Beta refers to software that, while functional, is not fully ready for commercial use.

Yes, there are sound business reasons for the practice or releasing software that may not be fully ready for commercial use – especially in Google’s case as their products are released for free – as flaws in software products can be hard to find or are manifest only under certain conditions. Relying on customer reports is often the most efficient way to identify flaws. There are more customers for a piece of software than you can ever have testers, so, customer reports actually are one reliable way to identify the bugs.

But in healthcare, this doesn’t work. We don’t want to wait for people to die to realize a drug or other treatment may have serious side effects. Anything intended for use with real patients must be thoroughly tested on patients and in controlled and monitored settings.

So even if you put an IT solution in front of doctors and other providers that may potentially increase the quality of care, they won’t use it unless you can also point to documented evidence of its efficacy. The uptake, or adoption, of new drugs and technological approaches requires a greater level of evidence than the IT industry may be used to providing.

So where do we go from here?

What’s required is a merging of the medical industry’s approach to clinical trials (e.g., controlled testing with all results documented) with the iterative, Agile development process from the technology industry.

Agile development is a process for developing a software or technical solution that breaks the overall effort into multiple stages, called sprints. The end of each sprint allows for an opportunity to test (e.g., run a small clinical trial).

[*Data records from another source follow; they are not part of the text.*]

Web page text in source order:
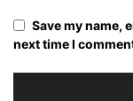
Save my name,
next time I
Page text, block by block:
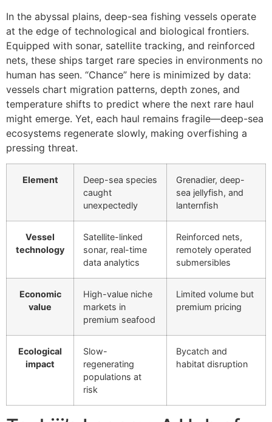
In the abyssal plains, deep-sea fishing vessels operate
at the edge of technological and biological frontiers.
Equipped with sonar, satellite tracking, and reinforced
nets, these ships target rare species in environments no
human has seen. “Chance” here is minimized by data:
vessels chart migration patterns, depth zones, and
temperature shifts to predict where the next rare haul
might emerge. Yet, each haul remains fragile—deep-sea
ecosystems regenerate slowly, making overfishing a
pressing threat.
Element
Deep-sea species
caught
unexpectedly
Grenadier, deep-
sea jellyfish, and
lanternfish
Vessel
technology
Satellite-linked
sonar, real-time
data analytics
Reinforced nets,
remotely operated
submersibles
Economic
value
High-value niche
markets in
premium seafood
Limited volume but
premium pricing
Ecological
impact
Slow-
regenerating
populations at
risk
Bycatch and
habitat disruption
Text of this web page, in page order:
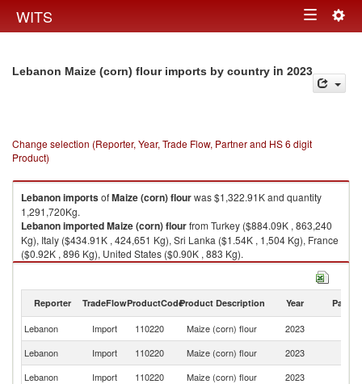
WITS Toggle
Lebanon Maize (corn) flour imports by country in 2023
Change selection (Reporter, Year, Trade Flow, Partner and HS 6 digit
Product)
LebanonimportsofMaize (corn) flourwas $1,322.91K and quantity
1,291,720Kg.
LebanonimportedMaize (corn) flourfrom Turkey ($884.09K , 863,240
Kg), Italy ($434.91K , 424,651 Kg), Sri Lanka ($1.54K , 1,504 Kg), France
($0.92K , 896 Kg), United States ($0.90K , 883 Kg).
Reporter TradeFlowProductCodeProduct Description Year Partner
Lebanon Import 110220 Maize (corn) flour 2023
Lebanon
Import 110220 Maize (corn) flour 2023
Lebanon
Import 110220 Maize (corn) flour 2023
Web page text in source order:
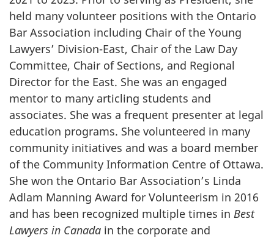
held many volunteer positions with the Ontario
Bar Association including Chair of the Young
Lawyers’ Division-East, Chair of the Law Day
Committee, Chair of Sections, and Regional
Director for the East. She was an engaged
mentor to many articling students and
associates. She was a frequent presenter at legal
education programs. She volunteered in many
community initiatives and was a board member
of the Community Information Centre of Ottawa.
She won the Ontario Bar Association’s Linda
Adlam Manning Award for Volunteerism in 2016
and has been recognized multiple times in Best
Lawyers in Canada in the corporate and
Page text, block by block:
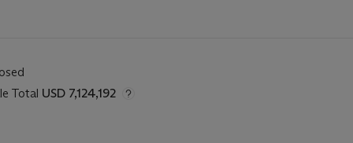
Total USD 7,124,192

Doing so may (but may not) increase the timeline and cost of the development of a health IT solution – but will more than make up for it in the increased quality and long-term uptake of the solution by the medical industry.

Performing clinical trials earlier in the development of health IT solutions allows the medical community to contribute early on by helping adapt the technology to the specific needs of their patients and potentially making providers more amenable to incorporating the solution into their practice of medicine going forward. At the least, being involved earlier in the development process will train providers in the use of the technology – especially important for situations when the new technology will change the workflows associated with patient care.

In essence, IT can still be the remedy for what ails the US healthcare system and incorporating a clinical trial approach to the Agile development process for tech aimed at patient care may be just what the doctor ordered.